**Description of the task**: Output every record precisely.

**Record set**:
Start of Block
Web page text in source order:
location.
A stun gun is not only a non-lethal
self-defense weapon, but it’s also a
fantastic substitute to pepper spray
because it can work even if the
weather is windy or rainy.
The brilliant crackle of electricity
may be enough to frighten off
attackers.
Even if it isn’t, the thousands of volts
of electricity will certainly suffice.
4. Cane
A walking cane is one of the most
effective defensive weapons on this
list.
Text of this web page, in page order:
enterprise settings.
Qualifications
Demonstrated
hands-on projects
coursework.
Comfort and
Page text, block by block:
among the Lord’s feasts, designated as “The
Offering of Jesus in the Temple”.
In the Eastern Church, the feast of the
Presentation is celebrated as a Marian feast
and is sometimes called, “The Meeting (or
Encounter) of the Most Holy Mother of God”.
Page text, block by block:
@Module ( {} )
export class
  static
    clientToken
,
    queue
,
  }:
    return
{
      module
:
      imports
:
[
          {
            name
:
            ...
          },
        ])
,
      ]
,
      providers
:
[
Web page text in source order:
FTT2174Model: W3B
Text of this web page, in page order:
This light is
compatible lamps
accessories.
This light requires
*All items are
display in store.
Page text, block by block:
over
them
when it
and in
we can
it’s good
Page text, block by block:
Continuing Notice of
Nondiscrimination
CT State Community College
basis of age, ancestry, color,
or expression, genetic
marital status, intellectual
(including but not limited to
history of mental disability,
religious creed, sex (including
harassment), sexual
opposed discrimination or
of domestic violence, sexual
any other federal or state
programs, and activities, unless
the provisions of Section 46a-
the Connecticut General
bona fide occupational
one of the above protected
End of Block
**Solution for this problem**:
Web page text in source order:
location.
A stun gun is not only a non-lethal
self-defense weapon, but it’s also a
fantastic substitute to pepper spray
because it can work even if the
weather is windy or rainy.
The brilliant crackle of electricity
may be enough to frighten off
attackers.
Even if it isn’t, the thousands of volts
of electricity will certainly suffice.
4. Cane
A walking cane is one of the most
effective defensive weapons on this
list.
Text of this web page, in page order:
enterprise settings.
Qualifications
Demonstrated
hands-on projects
coursework.
Comfort and
Page text, block by block:
among the Lord’s feasts, designated as “The
Offering of Jesus in the Temple”.
In the Eastern Church, the feast of the
Presentation is celebrated as a Marian feast
and is sometimes called, “The Meeting (or
Encounter) of the Most Holy Mother of God”.
Page text, block by block:
@Module ( {} )
export class
  static
    clientToken
,
    queue
,
  }:
    return
{
      module
:
      imports
:
[
          {
            name
:
            ...
          },
        ])
,
      ]
,
      providers
:
[
Web page text in source order:
FTT2174Model: W3B
Text of this web page, in page order:
This light is
compatible lamps
accessories.
This light requires
*All items are
display in store.
Page text, block by block:
over
them
when it
and in
we can
it’s good
Page text, block by block:
Continuing Notice of
Nondiscrimination
CT State Community College
basis of age, ancestry, color,
or expression, genetic
marital status, intellectual
(including but not limited to
history of mental disability,
religious creed, sex (including
harassment), sexual
opposed discrimination or
of domestic violence, sexual
any other federal or state
programs, and activities, unless
the provisions of Section 46a-
the Connecticut General
bona fide occupational
one of the above protected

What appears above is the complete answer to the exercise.